Istanbul, said Verda, is different – not really Turkey at all, the cosmopolitan city has a history of European civilisation and intermingling of cultures. All the same, she says, it is not Europe either. ‘It’s like the combination of East and West together – one day you feel you are very European, very modern, the next you wake up and find out that you are from the Middle East.’

Verda’s friend Giselle Levi, also 22, understands the division between Europe and Turkey better than many. Her father is Dutch and lives in the Netherlands and she regularly goes back and forth. As soon as she gets out of Ataturk International Airport in Istanbul, she knows she has left Europe.

‘Everything is different, all the people change, their look is totally different, the air is different, the traffic, the pollution. It’s difficult to explain, but everything is in order in Europe; you travel by bus, by tram, by metro, it works. Here you get on a bus, it’s so crowded, it smells so bad,’ she said.

Verda added: ‘When I’m in Europe I always put a seatbelt on, I always buckle up. Then when I come back to Turkey something happens, I don’t know what, I forget the seatbelt. I’m being Turkish!’

If a passenger wears a seatbelt in Turkey it is taken as a personal insult by many drivers, despite their manic weaving through the crazy traffic. Behind Verda’s observation is that it it is the small differences as much as the large that accumulate to make Turkey seem so different from the EU.

A short cab ride from the swish shopping district of Nisantisi, where Lina’s does business, is Fatih, a fundamentalist stronghold where during Ramadan the restaurants are deserted and smokers desist.
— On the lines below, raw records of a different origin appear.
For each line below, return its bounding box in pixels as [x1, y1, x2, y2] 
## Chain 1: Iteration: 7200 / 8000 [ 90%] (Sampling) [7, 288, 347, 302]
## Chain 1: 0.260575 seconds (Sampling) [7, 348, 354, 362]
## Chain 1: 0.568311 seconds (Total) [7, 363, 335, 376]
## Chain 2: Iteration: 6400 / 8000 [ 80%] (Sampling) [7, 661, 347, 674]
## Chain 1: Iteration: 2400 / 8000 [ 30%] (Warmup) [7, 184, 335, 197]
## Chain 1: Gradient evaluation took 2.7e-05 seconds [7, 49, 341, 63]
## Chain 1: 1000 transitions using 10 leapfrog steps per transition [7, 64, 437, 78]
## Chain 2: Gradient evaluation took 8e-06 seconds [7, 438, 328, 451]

Here is where jihad was declared against the nascent Turkish Republic.

Tradition is strong here, supporting a poor population and binding a community. There is a palpable sense of relief that Ramadan has ended. On the first day of the holiday sweets and chocolates are given out to friends, children and strangers as if to mark the freedom to eat at any time of the day.

Near the Fatih mosque most shops are closed, but a food store is open, the pavement outside it groaning with trays of boiled sweets, chocolates, sugared almonds, nuts, figs and dates.
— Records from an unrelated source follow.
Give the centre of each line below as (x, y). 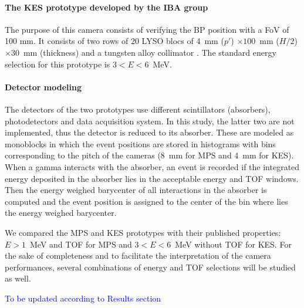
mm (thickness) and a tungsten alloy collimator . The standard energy (150, 52)
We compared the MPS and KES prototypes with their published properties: (143, 232)
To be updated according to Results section (83, 298)
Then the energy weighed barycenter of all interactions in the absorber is (136, 190)
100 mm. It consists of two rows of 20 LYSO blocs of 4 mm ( (114, 41)
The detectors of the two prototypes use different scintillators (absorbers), (138, 109)
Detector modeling (43, 87)
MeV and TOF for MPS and (81, 244)

In the cafes here there is no filter coffee. Tea is served out in small tulip-shaped glasses, drunk sweet to the accompaniment of many cigarettes. Men – no women – play cards or a kind of dominoes on tables covered in green baize, while above the fug of cigarette smoke a television tinkles Arabesque.
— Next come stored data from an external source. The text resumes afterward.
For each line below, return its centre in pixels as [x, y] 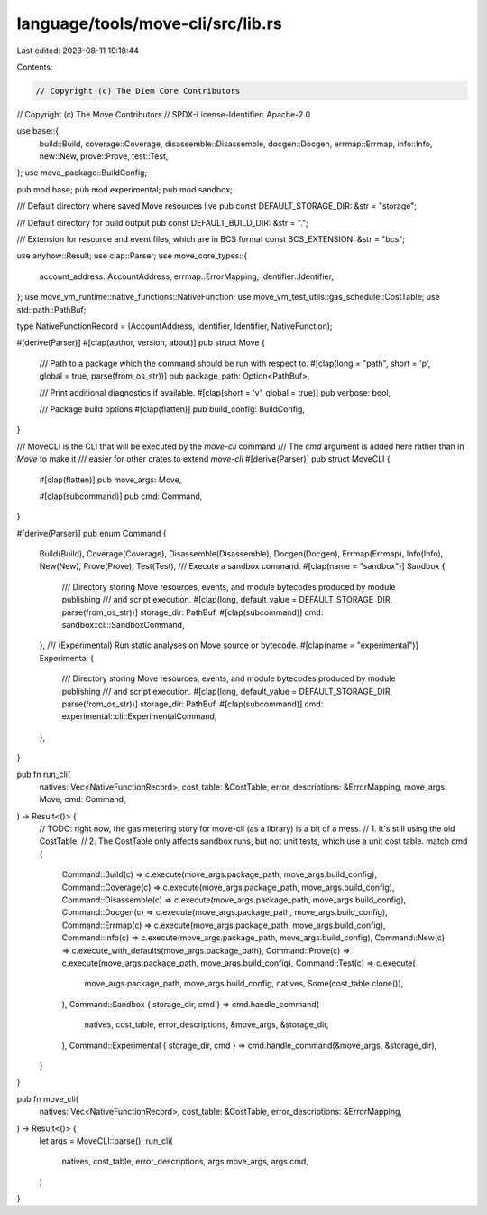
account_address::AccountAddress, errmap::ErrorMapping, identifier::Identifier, [186, 276]
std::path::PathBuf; [51, 309]
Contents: [35, 67]
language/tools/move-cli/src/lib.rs [150, 23]
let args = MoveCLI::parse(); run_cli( [106, 1140]
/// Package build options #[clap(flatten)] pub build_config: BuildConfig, [172, 409]
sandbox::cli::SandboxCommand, [123, 625]
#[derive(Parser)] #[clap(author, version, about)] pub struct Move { [141, 342]

Murat Gogulter sits with a group of friends. Aged 24 and unemployed, he describes Turkey as the most enlightened of any Muslim country but is not optimistic about joining Europe.

‘Here there’s torture, unemployment; in the East there are no roads, villages without power, there’s no human rights. The politicians are European all right, they spend half their time there and their children are educated there.’ Murat sounded bitter but smiled as he talked, as if simply explaining a fact of life.

His friend Under Fogan, a 23-year-old waiter, flips his worry beads back and forth over his hand. ‘What human rights?’ he says. ‘They’ve been changed only for the rich and they’ve been changed only on paper. We don’t have any human rights.’

The young in the cafe are more negative than the old; they emphasise Turkey’s Islamic status more; they talk more of Turkey going it alone, of becoming self-sufficient or leading a Muslim Union. Yasar Ersin, a 65-year-old retired civil servant, doesn’t think the differences between Turkey and the EU are that great.

‘Compared to the rest of the EU, Greece is a country of the East – but that didn’t stop it, it’s in the EU. Turkey is very much a part of Europe; just look at it.’ The pensioner has never been to Europe; fifty years in Fatih, he declares proudly.

It is difficult to find anyone who does not want Turkey to join the EU. It is almost universally thought of as a source of limitless bounty, a way of allowing Turkey to catch up on the wasted years it has spent watching countries like Greece haul themselves out of the developing world and into relative prosperity.

But it is also difficult to find young people who feel positive about Turkey’s chances.

Outside the cafe Under pushed a piece of rubbish in the gutter with his foot and smiled. ‘Forget it,’ he called out, ‘we’ll never get in.’

If this week EU leaders prove him wrong, there will be much surprise – and great rejoicing.